- [What you are asked to do] Whenever a line in the entries includes the word "dados", copy that line out.

- [Records for this exercise]
================

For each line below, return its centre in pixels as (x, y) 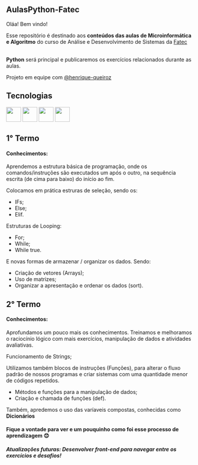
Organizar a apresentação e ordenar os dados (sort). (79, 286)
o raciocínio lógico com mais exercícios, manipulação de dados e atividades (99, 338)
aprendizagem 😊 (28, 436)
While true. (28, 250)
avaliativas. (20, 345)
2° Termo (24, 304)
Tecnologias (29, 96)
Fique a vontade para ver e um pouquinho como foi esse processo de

================

- [The answer]
Organizar a apresentação e ordenar os dados (sort). (79, 286)
o raciocínio lógico com mais exercícios, manipulação de dados e atividades (99, 338)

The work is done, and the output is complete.